New UN study examines hunger severity within Nepal

19 August 2009

Hunger rates are most severe in the western regions of Nepal, which already ranks near the bottom of the global hunger index, according to a new report by the United Nations World Food Programme (WFP), which is examining food insecurity levels within the South Asian nation.

Hunger rates are most severe in the western regions of Nepal, which already ranks near the bottom of the global hunger index, according to a new report by the United Nations World Food Programme (WFP), which is examining food insecurity levels within the South Asian nation.

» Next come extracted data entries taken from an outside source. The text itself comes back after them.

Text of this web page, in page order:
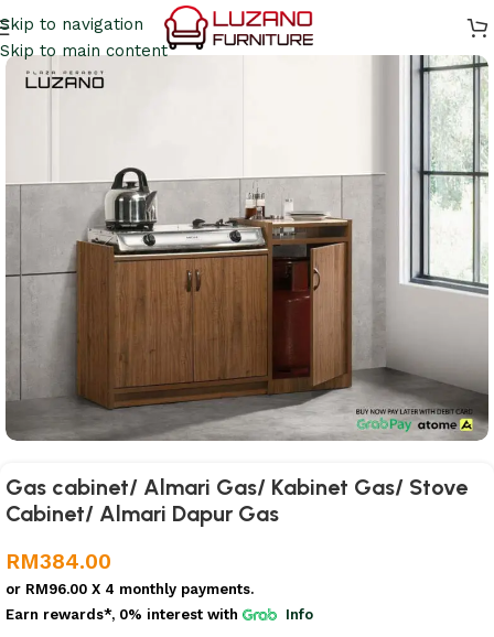
Skip to navigation
Skip to main content
Gas cabinet/ Almari Gas/ Kabinet Gas/ Stove
Cabinet/ Almari Dapur Gas
RM384.00
or RM96.00 X 4 monthly payments.
Earn rewards*, 0% interest with Info
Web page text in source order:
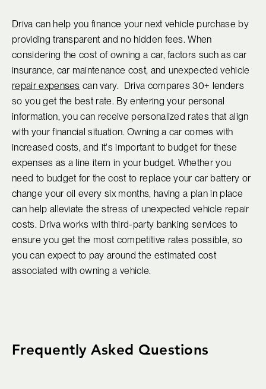
Driva can help you finance your next vehicle purchase by
providing transparent and no hidden fees. When
considering the cost of owning a car, factors such as car
insurance, car maintenance cost, and unexpected vehicle
repair expenses can vary. Driva compares 30+ lenders
so you get the best rate. By entering your personal
information, you can receive personalized rates that align
with your financial situation. Owning a car comes with
increased costs, and it's important to budget for these
expenses as a line item in your budget. Whether you
need to budget for the cost to replace your car battery or
change your oil every six months, having a plan in place
can help alleviate the stress of unexpected vehicle repair
costs. Driva works with third-party banking services to
ensure you get the most competitive rates possible, so
you can expect to pay around the estimated cost
associated with owning a vehicle.
Frequently Asked Questions
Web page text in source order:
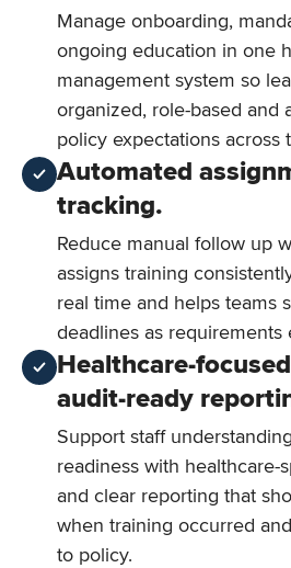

According to the global hunger index (GHI) developed by the non-governmental organization (NGO) known as the International Food Policy Research Institute (IFPRI), Nepal ties with Laos for 57th out of 88 countries, with a score of 20.6. Countries with levels under five, such as those in Western Europe, are considered to have low levels of hunger and are not included in the rankings.

The new WFP study found that levels were close to or topped 30 in the Far- and Mid-Western Hill and Mountain regions of Nepal, “pointing to an extremely alarming situation.”

In particular, the score of 40.17 for the Mid-Western Mountain area is only slightly better than the 42.7 level for the Democratic Republic of the Congo (DRC), which has the worst GHI in the world.

Most of the country's 15 sub-regions fall within the alarming category, and none are categorized as either moderate or low-hunger. “This underscores the seriousness of the food security situation in Nepal,” WFP said.

The assessment pointed to undernourishment, high percentages of underweight children, poverty, economic activity, agricultural productivity and access to health services driving hunger scores down.

While boosting economic growth is urgently needed, that alone is not enough, WFP warned.

“There is an urgent need to invest solidly in direct nutrition interventions to address the huge issue of child malnutrition,” the agency stressed. “This includes investing in the health sector, increasing nutritional awareness, improving behavioural practices such as hand washing, breast feeding and water treatment, and providing access to proper sanitation facilities to rural populations.”